Required work:
Whenever a line in the data contains "Hague", show that line.

Dataset records:
--------------------------------------------------
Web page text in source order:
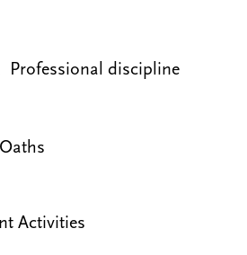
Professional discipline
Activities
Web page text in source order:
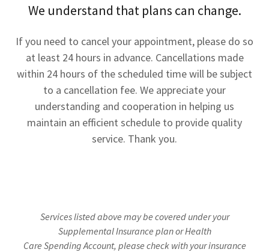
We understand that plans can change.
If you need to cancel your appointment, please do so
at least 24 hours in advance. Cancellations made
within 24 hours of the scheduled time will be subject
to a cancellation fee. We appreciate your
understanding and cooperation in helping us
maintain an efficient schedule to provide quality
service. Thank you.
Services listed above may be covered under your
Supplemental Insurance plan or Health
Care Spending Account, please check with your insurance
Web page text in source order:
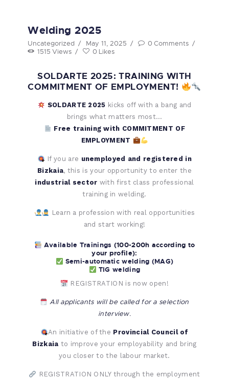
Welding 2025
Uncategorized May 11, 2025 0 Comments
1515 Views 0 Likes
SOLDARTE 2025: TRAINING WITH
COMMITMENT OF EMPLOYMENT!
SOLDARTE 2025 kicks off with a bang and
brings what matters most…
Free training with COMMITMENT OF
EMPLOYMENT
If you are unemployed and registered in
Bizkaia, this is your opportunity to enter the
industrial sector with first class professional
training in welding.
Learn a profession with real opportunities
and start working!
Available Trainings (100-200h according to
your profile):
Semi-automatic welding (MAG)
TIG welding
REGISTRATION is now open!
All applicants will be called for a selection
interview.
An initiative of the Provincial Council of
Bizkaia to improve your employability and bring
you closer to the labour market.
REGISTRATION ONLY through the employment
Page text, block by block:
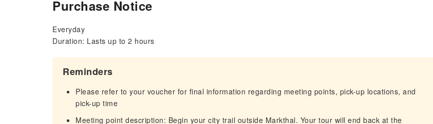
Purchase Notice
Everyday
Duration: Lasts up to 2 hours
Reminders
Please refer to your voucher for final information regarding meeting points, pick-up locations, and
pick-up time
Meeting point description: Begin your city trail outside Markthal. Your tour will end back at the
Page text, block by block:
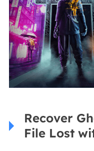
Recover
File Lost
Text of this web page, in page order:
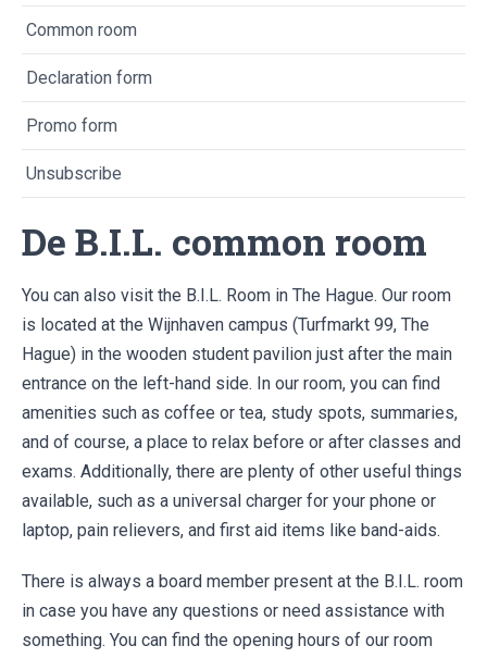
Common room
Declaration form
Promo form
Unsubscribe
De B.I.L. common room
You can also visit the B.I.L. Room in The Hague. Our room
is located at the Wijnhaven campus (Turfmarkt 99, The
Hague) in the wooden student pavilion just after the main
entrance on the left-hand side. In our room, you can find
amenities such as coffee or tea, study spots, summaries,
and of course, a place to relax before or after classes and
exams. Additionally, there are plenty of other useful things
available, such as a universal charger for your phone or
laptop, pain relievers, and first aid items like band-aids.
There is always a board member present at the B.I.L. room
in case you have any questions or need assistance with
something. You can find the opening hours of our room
--------------------------------------------------
Written answer:
You can also visit the B.I.L. Room in The Hague. Our room
Hague) in the wooden student pavilion just after the main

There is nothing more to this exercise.